[DATA IN THIS EXERCISE Boundary: Start]
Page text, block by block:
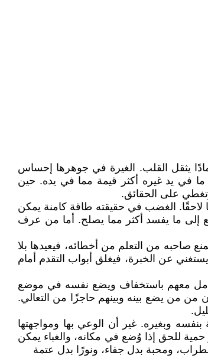
يثقل القلب. الغيرة في جوهرها إحساس
في يد غيره أكثر قيمة مما في يده. حين
على الحقائق.
لاحقًا. الغضب في حقيقته طاقة كامنة يمكن
إلى ما يفسد أكثر مما يصلح. أما من عرف
صاحبه من التعلم من أخطائه، فيعيدها بلا
عن الخبرة، فيغلق أبواب التقدم أمام
معهم باستخفاف ويضع نفسه في موضع
من من يضع بينه وبينهم حاجزًا من التعالي.
وبغيره. غير أن الوعي بها ومواجهتها
للحق إذا وُضع في مكانه، والغباء يمكن
ومحبة بدل جفاء، ونورًا بدل عتمة
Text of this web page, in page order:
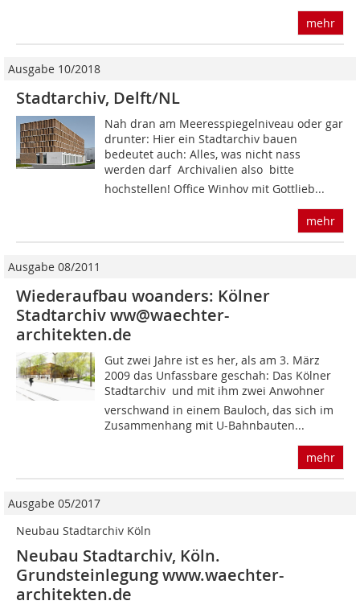
mehr
Ausgabe 10/2018
Stadtarchiv, Delft/NL
Nah dran am Meeresspiegelniveau oder gar
drunter: Hier ein Stadtarchiv bauen
bedeutet auch: Alles, was nicht nass
werden darf  Archivalien also  bitte
hochstellen! Office Winhov mit Gottlieb...
mehr
Ausgabe 08/2011
Wiederaufbau woanders: Kölner
Stadtarchiv ww@waechter-
architekten.de
Gut zwei Jahre ist es her, als am 3. März
2009 das Unfassbare geschah: Das Kölner
Stadtarchiv  und mit ihm zwei Anwohner 
verschwand in einem Bauloch, das sich im
Zusammenhang mit U-Bahnbauten...
mehr
Ausgabe 05/2017
Neubau Stadtarchiv Köln
Neubau Stadtarchiv, Köln.
Grundsteinlegung www.waechter-
architekten.de
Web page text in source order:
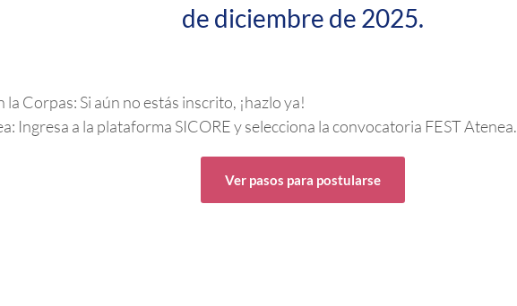
de diciembre de 2025.
Corpas: Si aún no estás inscrito, ¡hazlo ya!
Ingresa a la plataforma SICORE y selecciona la convocatoria FEST Atenea.
Ver pasos para postularse
[DATA IN THIS EXERCISE Boundary: End]
* _TASK DETAILS_
The material above is to be set down exactly, with pictures removed.

* _RESPONSE TO THIS EXERCISE_
Page text, block by block:
يثقل القلب. الغيرة في جوهرها إحساس
في يد غيره أكثر قيمة مما في يده. حين
على الحقائق.
لاحقًا. الغضب في حقيقته طاقة كامنة يمكن
إلى ما يفسد أكثر مما يصلح. أما من عرف
صاحبه من التعلم من أخطائه، فيعيدها بلا
عن الخبرة، فيغلق أبواب التقدم أمام
معهم باستخفاف ويضع نفسه في موضع
من من يضع بينه وبينهم حاجزًا من التعالي.
وبغيره. غير أن الوعي بها ومواجهتها
للحق إذا وُضع في مكانه، والغباء يمكن
ومحبة بدل جفاء، ونورًا بدل عتمة
Text of this web page, in page order:
mehr
Ausgabe 10/2018
Stadtarchiv, Delft/NL
Nah dran am Meeresspiegelniveau oder gar
drunter: Hier ein Stadtarchiv bauen
bedeutet auch: Alles, was nicht nass
werden darf  Archivalien also  bitte
hochstellen! Office Winhov mit Gottlieb...
mehr
Ausgabe 08/2011
Wiederaufbau woanders: Kölner
Stadtarchiv ww@waechter-
architekten.de
Gut zwei Jahre ist es her, als am 3. März
2009 das Unfassbare geschah: Das Kölner
Stadtarchiv  und mit ihm zwei Anwohner 
verschwand in einem Bauloch, das sich im
Zusammenhang mit U-Bahnbauten...
mehr
Ausgabe 05/2017
Neubau Stadtarchiv Köln
Neubau Stadtarchiv, Köln.
Grundsteinlegung www.waechter-
architekten.de
Web page text in source order:
de diciembre de 2025.
Corpas: Si aún no estás inscrito, ¡hazlo ya!
Ingresa a la plataforma SICORE y selecciona la convocatoria FEST Atenea.
Ver pasos para postularse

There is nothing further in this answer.